◆ **WHAT YOU SHOULD DO**:
Please transcribe exactly the lines from the line holding "Text of this" through the end of the data below, and skip any pictures.

◆ **DATASET RECORDS**:

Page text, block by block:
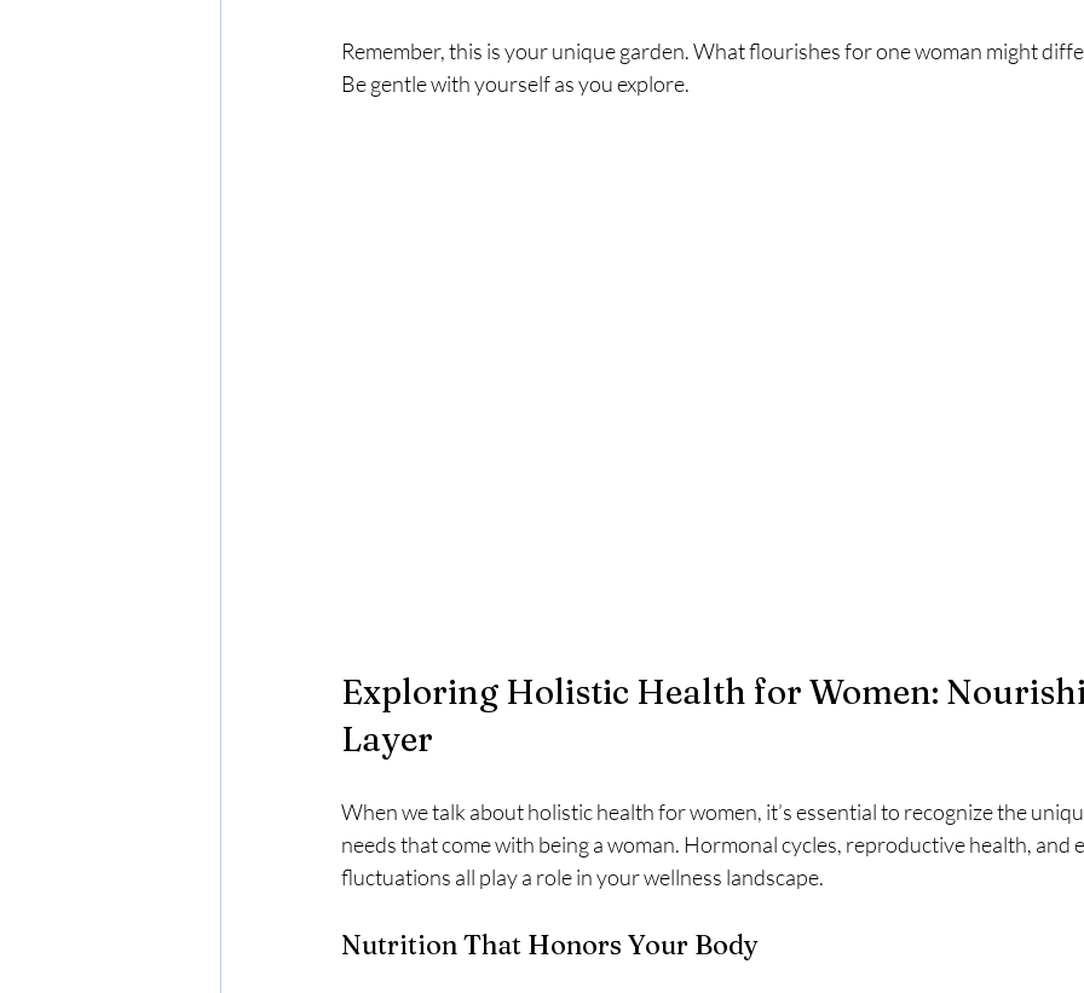
Remember, this is your unique garden. What flourishes for one woman might
Be gentle with yourself as you explore.
Exploring Holistic Health for Women:
Layer
When we talk about holistic health for women, it’s essential to recognize the
needs that come with being a woman. Hormonal cycles, reproductive health, and
fluctuations all play a role in your wellness landscape.
Nutrition That Honors Your Body
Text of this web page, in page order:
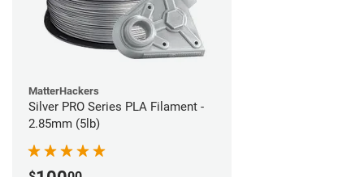
MatterHackers
Silver PRO Series PLA Filament -
2.85mm (5lb)
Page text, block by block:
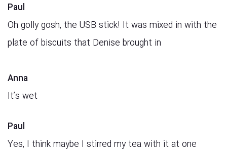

◆ **RESPONSE AREA**:
Text of this web page, in page order:
MatterHackers
Silver PRO Series PLA Filament -
2.85mm (5lb)
Page text, block by block:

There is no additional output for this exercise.